Quizá fuera esta situación de una sociedad en conflicto la que actuó como caldo de cultivo para la mejor literatura europea de la segunda mitad del siglo pasado: la alemana. Y de entre toda esa nómina de autores excelentes, destacó pronto la poderosa escritura y el vigoroso análisis de la realidad de Günter Grass. Destacó porque, amén de poseer una voz propia y perfectamente distinguible, jamás antepuso la ideología a la literatura. Grass era un hombre valiente, contradictorio y dispuesto a no callar allí donde se creyera necesario alzar la voz; eso le ganó muchas enemistades y desprecios. Él no rehuía la polémica, en muchas ocasiones parecía buscarla. Como buen escritor germano, no dejaba punto por escudriñar en sus largas novelas. Sus enemigos le acusaban, entre otras cosas, de ser un hombre al servicio de una idea antes que al servicio de la literatura. Ni lo uno ni lo otro, Grass no seguía consignas, seguía solo la voz de su conciencia y tenía los ojos bien abiertos. No es verdad que la literatura, como dicen tantos puristas, tenga que carecer de pensamiento porque éste sea privativo del ensayo; la literatura sí debe tener pensamiento, pero no se le debe notar. Esa clave ensalza al verdadero escritor comprometido, no al justiciero de turno.

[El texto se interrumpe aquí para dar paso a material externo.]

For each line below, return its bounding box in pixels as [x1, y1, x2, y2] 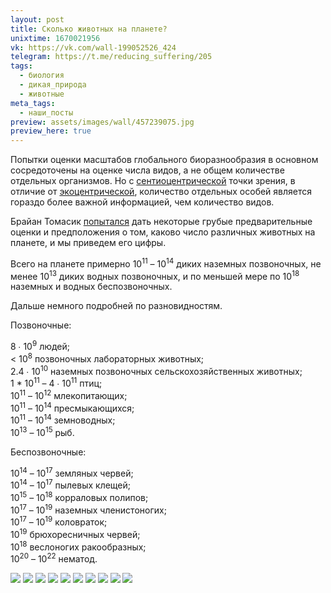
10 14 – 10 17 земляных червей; [10, 465, 134, 479]
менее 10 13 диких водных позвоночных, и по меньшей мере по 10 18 [10, 268, 300, 282]
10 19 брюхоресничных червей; [10, 526, 141, 540]
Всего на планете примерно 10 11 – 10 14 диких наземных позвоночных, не [10, 256, 322, 270]
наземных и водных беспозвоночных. [10, 281, 173, 293]
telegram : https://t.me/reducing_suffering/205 [10, 52, 213, 62]
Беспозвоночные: [10, 446, 87, 458]
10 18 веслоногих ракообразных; [10, 539, 147, 553]
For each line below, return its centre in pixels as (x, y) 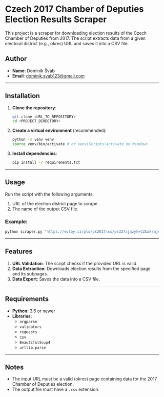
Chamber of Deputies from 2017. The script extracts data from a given (75, 38)
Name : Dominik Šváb (33, 71)
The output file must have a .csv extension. (56, 389)
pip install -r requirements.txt (46, 163)
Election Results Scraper (56, 19)
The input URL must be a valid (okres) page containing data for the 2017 (84, 379)
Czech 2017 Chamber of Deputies (74, 9)
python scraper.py (24, 232)
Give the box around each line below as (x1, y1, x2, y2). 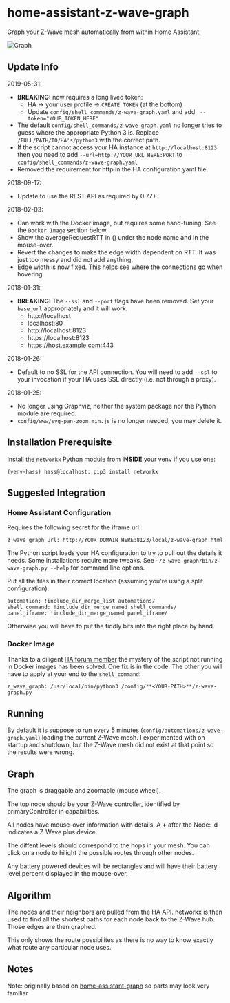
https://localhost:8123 (27, 333, 90, 341)
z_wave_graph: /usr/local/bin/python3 (7, 683, 118, 690)
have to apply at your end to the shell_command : (7, 669, 141, 678)
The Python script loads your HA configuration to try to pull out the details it (7, 549, 222, 557)
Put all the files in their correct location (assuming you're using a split (7, 577, 203, 585)
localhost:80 (27, 319, 63, 327)
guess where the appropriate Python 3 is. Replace (17, 128, 160, 136)
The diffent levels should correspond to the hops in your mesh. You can (7, 841, 210, 850)
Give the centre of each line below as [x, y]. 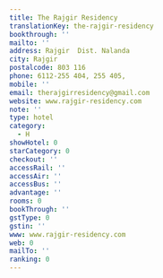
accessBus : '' [36, 185]
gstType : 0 [30, 217]
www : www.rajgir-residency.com [68, 234]
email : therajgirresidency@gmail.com [80, 92]
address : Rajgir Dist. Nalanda [69, 51]
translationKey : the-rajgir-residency [81, 26]
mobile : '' [30, 84]
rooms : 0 [26, 201]
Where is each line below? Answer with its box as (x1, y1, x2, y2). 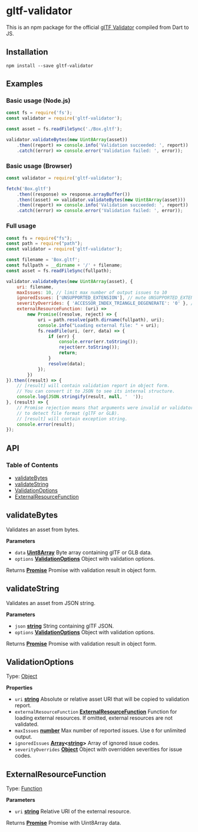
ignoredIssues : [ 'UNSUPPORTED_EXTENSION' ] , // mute (16, 295, 146, 301)
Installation (6, 47, 48, 57)
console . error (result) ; (16, 421, 75, 427)
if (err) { (48, 333, 75, 339)
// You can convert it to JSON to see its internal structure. (16, 388, 176, 394)
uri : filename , (16, 284, 54, 290)
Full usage (6, 222, 37, 230)
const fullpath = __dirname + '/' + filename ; (6, 262, 123, 268)
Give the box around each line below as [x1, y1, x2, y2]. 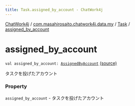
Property [5, 83, 27, 90]
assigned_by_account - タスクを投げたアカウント [5, 95, 104, 101]
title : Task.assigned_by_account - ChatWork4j [5, 7, 103, 12]
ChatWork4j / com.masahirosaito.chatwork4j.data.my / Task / [5, 21, 131, 27]
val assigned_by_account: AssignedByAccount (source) [5, 60, 117, 66]
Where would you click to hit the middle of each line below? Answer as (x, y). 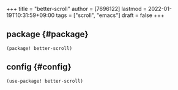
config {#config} (39, 67)
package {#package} (47, 34)
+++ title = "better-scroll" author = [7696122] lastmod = (76, 9)
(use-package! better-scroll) (45, 81)
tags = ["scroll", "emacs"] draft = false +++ (110, 15)
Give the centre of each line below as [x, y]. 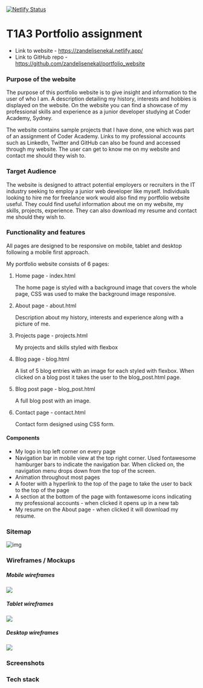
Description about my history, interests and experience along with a [99, 317]
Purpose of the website [41, 79]
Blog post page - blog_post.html [55, 389]
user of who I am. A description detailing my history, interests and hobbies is [101, 99]
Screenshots [25, 663]
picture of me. [32, 324]
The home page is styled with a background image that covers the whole [106, 287]
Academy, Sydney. [30, 118]
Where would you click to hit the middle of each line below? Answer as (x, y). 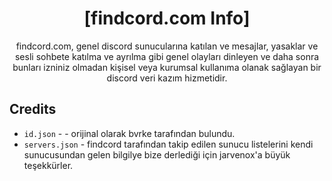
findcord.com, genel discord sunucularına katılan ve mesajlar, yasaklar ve (167, 46)
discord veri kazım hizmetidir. (167, 78)
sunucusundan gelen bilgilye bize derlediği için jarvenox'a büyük (157, 154)
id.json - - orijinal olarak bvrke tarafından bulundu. (129, 133)
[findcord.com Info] (167, 18)
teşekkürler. (48, 165)
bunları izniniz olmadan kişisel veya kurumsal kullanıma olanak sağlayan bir (167, 67)
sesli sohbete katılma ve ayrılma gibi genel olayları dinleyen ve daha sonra (167, 56)
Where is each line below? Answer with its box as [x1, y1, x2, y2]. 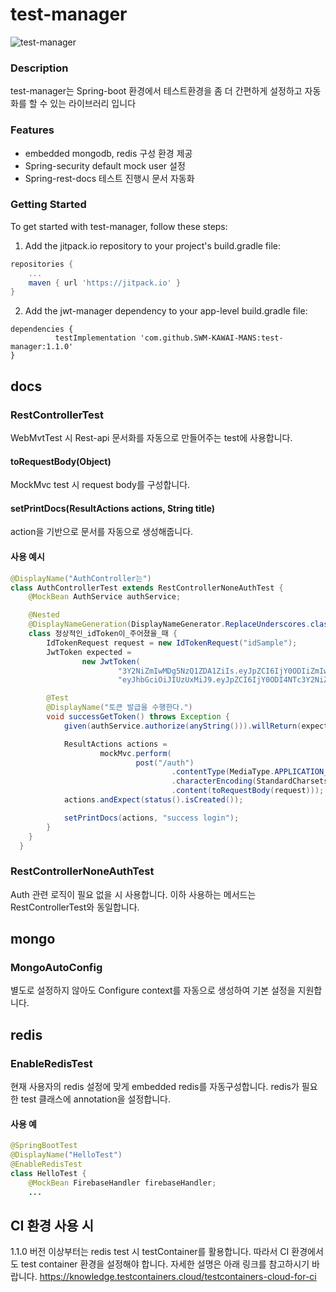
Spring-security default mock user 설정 [24, 159, 186, 172]
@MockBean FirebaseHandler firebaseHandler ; [28, 1178, 217, 1188]
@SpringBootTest [10, 1141, 78, 1151]
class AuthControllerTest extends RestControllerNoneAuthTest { [10, 583, 284, 593]
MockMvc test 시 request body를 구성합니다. [10, 479, 191, 491]
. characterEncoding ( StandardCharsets [171, 776, 329, 787]
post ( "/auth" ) [135, 758, 195, 768]
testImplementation [54, 333, 137, 343]
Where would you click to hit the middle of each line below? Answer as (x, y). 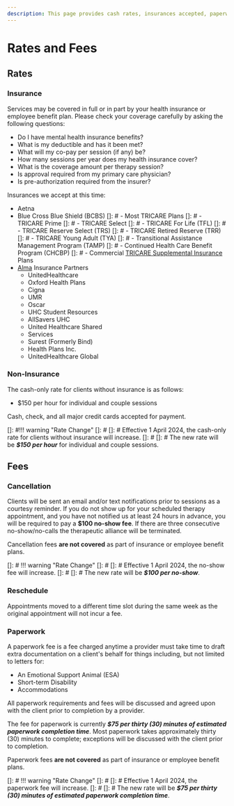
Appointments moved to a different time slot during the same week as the (112, 606)
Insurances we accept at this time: (56, 195)
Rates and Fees (52, 48)
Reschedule (28, 591)
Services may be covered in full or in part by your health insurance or (107, 109)
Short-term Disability (47, 682)
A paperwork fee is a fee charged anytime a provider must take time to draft (116, 647)
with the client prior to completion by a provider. (76, 711)

Las últimas veces que lo habían fotografiado, alternaba la chaqueta de campo de bolsillos holgados con un jersey de punto grueso abierto por delante y la sempiterna gorra que ocultaba sólo en parte su pelo lacio. Con la pipa en la mano parecía un abuelo afable, pero recto e insobornable. Solía pintar y dibujar y yo poseo un libro a acuarelas suyas, llenas de vida y color, que dedicó a mi hijo. Pintaba y escribía y, cuando la indignación por los hechos sucios del mundo se lo permitía, seguro que era feliz. Pocas veces se dará la conjunción de un hombre tan entregado a su obra y, a la vez, entregado a la vida como en su caso.
Siempre tuvo un toque fantástico para fijar la descripción de la realidad: Oskar, el niño del tambor que se negó a crecer; el rodaballo malencarado y estrábico que, dando la vuelta a la fábula de los Grimm, se compromete a guiar al pescador que lo ha atrapado por el mundo misterioso de las mujeres a través de nueve capítulos como los nueve meses de un embarazo; La Ratesa nos habla de un mundo al borde del holocausto nuclear donde los roles de ratas y hombres se difuminan dentro de una sátira que no anda lejos de Swift. Pero también estaba dotado de un sereno sentido del humor que soltaba con cuentagotas aquí y allá o que destiló con toda malevolencia y gracia en Encuentro en Telgte, relato de un encuentro entre escritores.